Spina bifida occulta olarak adlandırılan hastalığın kapalı biçimini olan kişilerin büyük ölçüde tedavisi mümkündür. Bu doğrultuda cerrahi teknikler kullanılmaktadır. Hastanın ortopedik anlamda yaşadığı sorunları ortadan kaldırmak hedeflenir. Son olarak hastalığın açık ve ilerlemiş düzeylerinde, tamamen iyileşme sağlanamayabilir. Sinir sisteminin omurga yapısının dışına çıktığı durumlarda, hastaların şikâyetleri en aza indirilmeye çalışılır.

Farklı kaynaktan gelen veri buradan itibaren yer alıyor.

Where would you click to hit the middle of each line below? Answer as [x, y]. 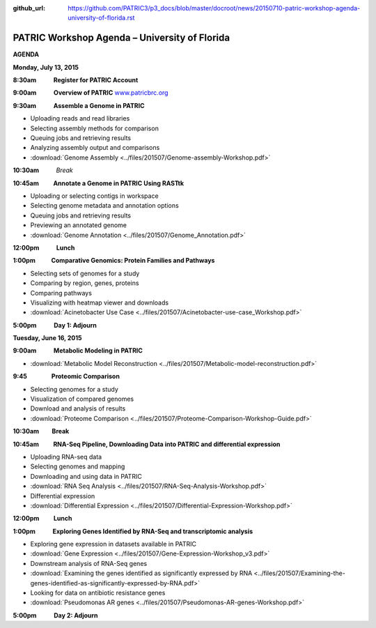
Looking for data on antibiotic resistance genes [98, 593]
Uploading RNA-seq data [66, 457]
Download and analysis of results [78, 408]
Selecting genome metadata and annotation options [104, 206]
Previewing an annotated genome [79, 225]
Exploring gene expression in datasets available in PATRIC [113, 544]
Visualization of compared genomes [82, 399]
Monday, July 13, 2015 [46, 67]
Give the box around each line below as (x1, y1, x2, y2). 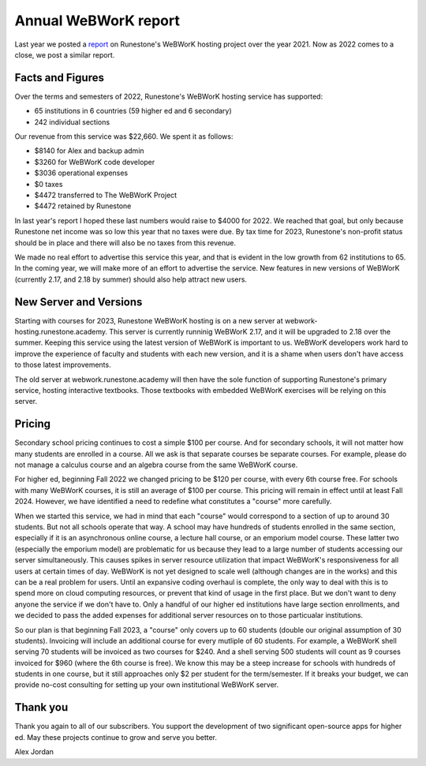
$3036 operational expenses (34, 168, 129, 177)
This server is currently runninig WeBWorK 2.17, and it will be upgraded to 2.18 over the (109, 327, 391, 336)
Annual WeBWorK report (14, 12, 181, 29)
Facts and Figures (14, 71, 104, 84)
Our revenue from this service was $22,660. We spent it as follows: (14, 132, 234, 141)
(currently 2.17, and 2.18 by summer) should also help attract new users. (14, 275, 248, 284)
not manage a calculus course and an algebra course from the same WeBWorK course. (14, 460, 298, 469)
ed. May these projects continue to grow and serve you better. (14, 732, 217, 742)
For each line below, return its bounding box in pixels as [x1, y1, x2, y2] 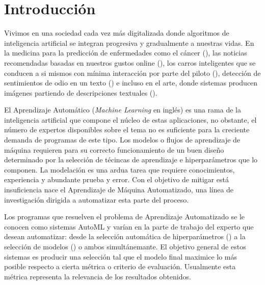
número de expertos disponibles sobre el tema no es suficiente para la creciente [4, 124, 250, 135]
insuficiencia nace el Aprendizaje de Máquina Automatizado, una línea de [4, 184, 234, 195]
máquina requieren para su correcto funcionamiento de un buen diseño [4, 144, 224, 155]
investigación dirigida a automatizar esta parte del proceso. [4, 194, 189, 205]
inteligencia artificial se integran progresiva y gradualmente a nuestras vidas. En [4, 37, 254, 48]
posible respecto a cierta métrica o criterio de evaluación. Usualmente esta [4, 261, 236, 272]
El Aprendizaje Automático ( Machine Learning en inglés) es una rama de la [4, 104, 241, 115]
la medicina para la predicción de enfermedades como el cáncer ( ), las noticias [4, 47, 247, 58]
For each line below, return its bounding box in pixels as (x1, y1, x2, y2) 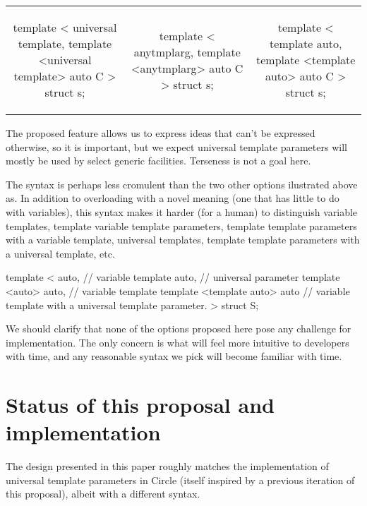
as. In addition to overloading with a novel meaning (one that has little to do (6, 191, 339, 205)
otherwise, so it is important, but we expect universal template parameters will (6, 139, 347, 154)
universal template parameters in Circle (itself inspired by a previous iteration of (6, 472, 355, 487)
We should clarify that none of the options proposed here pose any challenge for (6, 321, 351, 336)
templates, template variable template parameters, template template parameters (6, 218, 357, 233)
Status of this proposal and (6, 390, 275, 419)
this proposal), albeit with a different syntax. (6, 486, 200, 501)
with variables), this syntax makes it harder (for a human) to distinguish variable (6, 204, 358, 219)
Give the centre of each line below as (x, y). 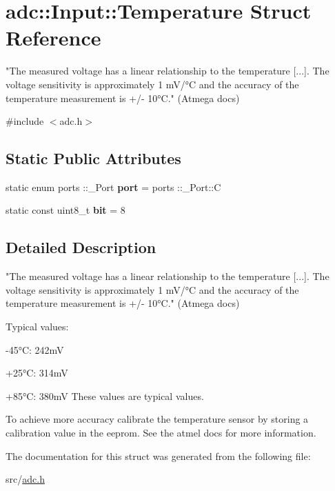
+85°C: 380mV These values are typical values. (105, 395)
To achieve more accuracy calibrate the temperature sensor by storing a (157, 419)
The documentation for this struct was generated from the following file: (158, 455)
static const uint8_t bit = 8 (65, 210)
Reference (53, 38)
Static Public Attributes (93, 158)
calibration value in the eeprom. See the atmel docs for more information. (161, 433)
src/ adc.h (25, 479)

Spina Bifida ve Merak Edilenler

Çoğu insanın merak ettiği tedavi sonrası iyileşme süreci spina bifidanın şiddeti ve türüne göre değişmektedir. Kapalı biçimde gözlemlenen türlerinde gerekli müdahalelerle tam anlamıyla iyileşme mümkün olabilir. Ancak daha ileri seviyelerde, koruyucu uygulamalarla hastalığın etkisi azaltılmaktadır.

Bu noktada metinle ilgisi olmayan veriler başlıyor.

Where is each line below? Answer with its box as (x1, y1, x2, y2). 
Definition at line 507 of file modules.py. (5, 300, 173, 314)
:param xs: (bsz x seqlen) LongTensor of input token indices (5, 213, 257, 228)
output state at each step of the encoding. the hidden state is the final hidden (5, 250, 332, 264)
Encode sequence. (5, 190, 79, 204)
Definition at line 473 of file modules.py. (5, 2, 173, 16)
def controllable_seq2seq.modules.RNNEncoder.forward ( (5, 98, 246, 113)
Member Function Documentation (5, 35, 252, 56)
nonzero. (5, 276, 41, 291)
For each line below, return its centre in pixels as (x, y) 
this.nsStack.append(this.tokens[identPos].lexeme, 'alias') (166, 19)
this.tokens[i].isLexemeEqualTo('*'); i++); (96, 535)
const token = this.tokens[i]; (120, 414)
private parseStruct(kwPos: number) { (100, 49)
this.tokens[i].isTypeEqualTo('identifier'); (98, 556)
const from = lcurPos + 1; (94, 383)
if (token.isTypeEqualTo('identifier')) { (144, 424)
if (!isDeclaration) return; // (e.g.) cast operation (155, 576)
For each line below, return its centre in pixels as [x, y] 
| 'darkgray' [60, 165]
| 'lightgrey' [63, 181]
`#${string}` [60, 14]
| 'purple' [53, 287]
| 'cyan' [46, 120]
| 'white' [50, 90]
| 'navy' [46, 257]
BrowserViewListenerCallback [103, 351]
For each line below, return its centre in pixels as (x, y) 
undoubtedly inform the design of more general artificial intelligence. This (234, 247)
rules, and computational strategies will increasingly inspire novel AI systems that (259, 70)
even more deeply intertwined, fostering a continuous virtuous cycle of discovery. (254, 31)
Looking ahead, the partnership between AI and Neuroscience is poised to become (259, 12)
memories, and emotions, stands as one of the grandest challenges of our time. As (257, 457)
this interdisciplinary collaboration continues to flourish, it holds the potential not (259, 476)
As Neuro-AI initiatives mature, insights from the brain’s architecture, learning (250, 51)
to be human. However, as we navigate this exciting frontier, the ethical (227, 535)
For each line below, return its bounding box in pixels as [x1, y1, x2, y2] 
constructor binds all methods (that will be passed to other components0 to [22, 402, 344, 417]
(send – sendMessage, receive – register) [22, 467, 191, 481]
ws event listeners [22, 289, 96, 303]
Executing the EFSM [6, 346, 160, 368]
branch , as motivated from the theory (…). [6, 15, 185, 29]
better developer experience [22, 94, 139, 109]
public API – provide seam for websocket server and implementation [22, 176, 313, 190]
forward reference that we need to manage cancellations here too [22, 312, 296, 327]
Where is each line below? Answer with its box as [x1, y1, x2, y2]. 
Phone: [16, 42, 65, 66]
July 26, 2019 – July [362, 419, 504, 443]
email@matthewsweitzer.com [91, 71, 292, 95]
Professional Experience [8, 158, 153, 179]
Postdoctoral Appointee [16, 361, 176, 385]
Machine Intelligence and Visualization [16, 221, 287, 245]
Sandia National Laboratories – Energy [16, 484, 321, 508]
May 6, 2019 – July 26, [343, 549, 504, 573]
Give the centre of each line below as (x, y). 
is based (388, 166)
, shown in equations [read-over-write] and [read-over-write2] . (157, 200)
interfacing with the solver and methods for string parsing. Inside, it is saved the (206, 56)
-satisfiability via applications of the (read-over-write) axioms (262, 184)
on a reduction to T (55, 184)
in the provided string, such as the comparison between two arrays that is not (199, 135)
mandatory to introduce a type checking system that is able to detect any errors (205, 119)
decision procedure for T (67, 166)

Rehabilitasyon süreci ve fizik tedavi yöntemleri hastanın ihtiyaçlarına göre kararlaştırılır. Ayakların biçimindeki bozulmalar ve omurganın ortalamaya göre hızlı uzaması sonucu kamburluk gibi etkilerin başlangıç seviyesinde yakalamak bu anlamda önemlidir.

Spina bifida teşhisi olan hastaların, yürüme gibi günlük hareketleri yapıp yapamayacağı merak edilen bir diğer konudur. Kişiden kişiye değişkenlik gösteren bir durumdur. Bazı hastalar, tek bacağını kullanabilirken, bazılarında ise iki bacağında da işlevsel anlamda zayıflama görülebilir. Omurga yapısındaki sorunların açık veya kapalı biçimde oluşmasına göre uygulanacak tedavi değişir. Cerrahi teknikler, fizik tedavi uygulamaları gibi birtakım seçenekler bulunur. 

Anne karnındayken düzgün beslenme ve doktor denetiminde ilaç kullanımı gibi konulara dikkat edilmelidir. Özellikle folik asit kullanımı, doğuştan gelen ve sebebi net olarak bilinmeyen hastalıkları önleme özelliği taşır.